● **EXERCISE**
Reproduce the entries in full. Exclude all images from the copy.

● **THE DATA**

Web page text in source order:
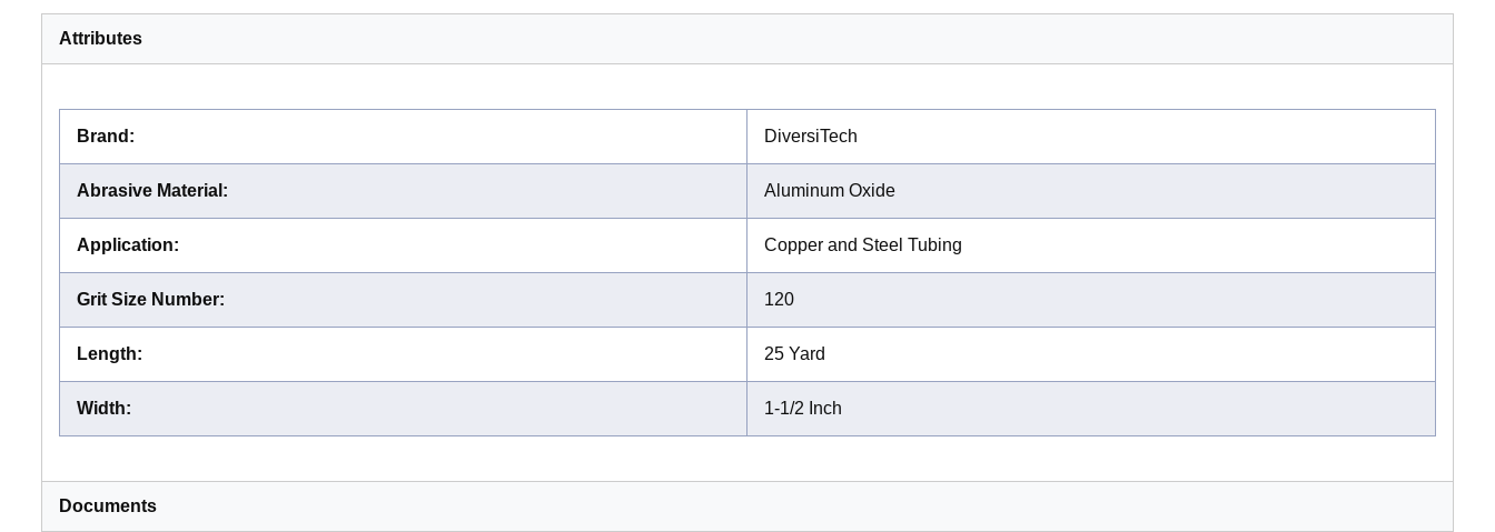
Attributes
Brand : DiversiTech
Abrasive Material : Aluminum Oxide
Application: Copper and Steel Tubing
Grit Size Number: 120
Length: 25 Yard
Width: 1-1/2 Inch
Documents

● **RESULT OF THE TASK**
Web page text in source order:
Attributes
Brand : DiversiTech
Abrasive Material : Aluminum Oxide
Application: Copper and Steel Tubing
Grit Size Number: 120
Length: 25 Yard
Width: 1-1/2 Inch
Documents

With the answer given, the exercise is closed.